Our results revealed that the LPAI H9N2 virus variants that harbor the PB2, PB1, PA, and NS gene segments from the pigeon/2014 H9N2 strain have been circulating since 2014 and have become the dominant H9N2 genotype circulating in Egypt from 2016 to 2021 (Figure 1 and Figure 2). None of the infected chickens showed any symptoms of respiratory disease, but virus shedding was detected up to 7 dpi in all infected groups (although no virus was detected at 11 dpi). No statistically significant difference in virus shedding between the infected groups was found. However, a considerable variation in virus shedding at day 7 dpi was detected, where the quail/14864V/2014 showed an increased virus shedding in both tracheal and cloacal swabs at 7 dpi. The LPAI viruses are described as mainly targeting the respiratory tract, limitedly targeting the gastrointestinal tract, and usually associated with poor cloacal virus shedding in infected chickens [34,35]. It was noticed that there are different patterns in cloacal shedding among the infected groups, where the ch/V1172/2018 virus produced earlier cloacal virus shedding at 2 dpi to 4 dpi compared to the other two viruses, which started CL virus shedding on 4 dpi till 7 dpi.
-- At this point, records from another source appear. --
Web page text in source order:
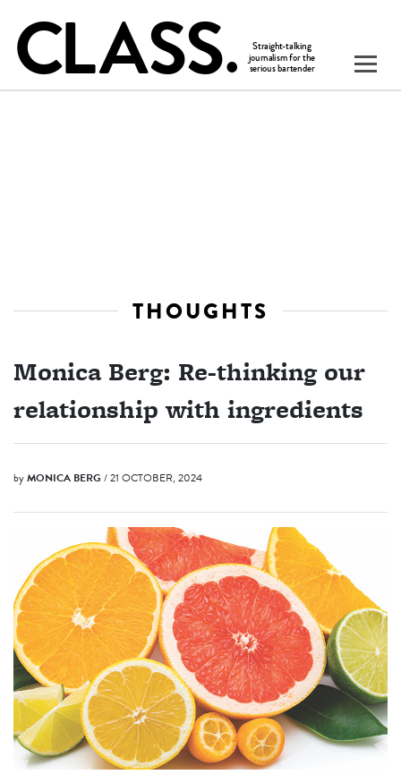
THOUGHTS
Monica Berg: Re-thinking our
relationship with ingredients
byMONICA BERG / 21 OCTOBER, 2024
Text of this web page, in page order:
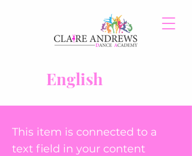
English
This item is connected to a
text field in your content
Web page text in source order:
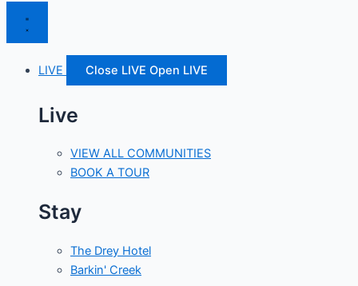
LIVE Close LIVE Open LIVE
Live
VIEW ALL COMMUNITIES
BOOK A TOUR
Stay
The Drey Hotel
Barkin' Creek
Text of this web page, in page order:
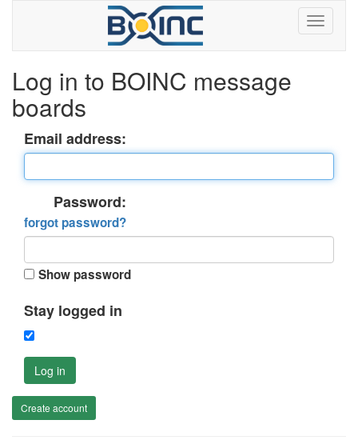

Variation in the virus shedding onset and the duration of virus shedding was described in previous studies with LPAI viruses [35,36].

This indicated the ability of the Egyptian LPAI H9N2 variants to infect both the respiratory and the digestive tract. A previous study revealed that other H9N2 virus variants of the Y439-like lineage could be detected until 7 dpi intranasally in infected chickens with no clinical signs [37]. Normal histological architecture was observed in all birds in the negative control group. Variable microscopic lesions were observed in infected organs at 2 dpi, and the severity increased with time progression. All infected groups showed variable tracheal lesions that varied from mild tracheitis to severe necrotic lesions, which was observed early in the groups infected with quail/14864V/2014 and quail/113413V/2011. Moreover, marked pathological alterations were observed in lungs of all groups, but no difference in intensity between groups was noticed. In addition to the ability of H9N2 virus variants to induce infection in the respiratory and digestive tracts, the lymphoid organs were also affected. Bursa and spleen suffered from lymphocytic depletion and degenerative reactions with different degrees of severity among the infected groups. Additionally, the inoculated virus was detected in both organs until 7 dpi. The impact of H9N2 on the lymphoid tissues has been reported previously both in the Egyptian strains and various strains related to other lineages [38,39]. Our antigenic characterization of both the current and the 2011-like variants revealed that they are still antigenically homologous. On the contrary, the quail/14864V/2014 is still antigenic heterogeneous compared to the other Egyptian variants, as shown in previous studies [10,11].

Our study extends the current understanding of the genetic and pathogenic characteristics of LPAI H9N2 virus variants in Egypt. Thus, it is essential to strengthen the surveillance of AIV in both wild and domestic poultry coupled with whole-genome sequencing to continue detailed monitoring of the virus evolution and to detect novel reassortant influenza viruses.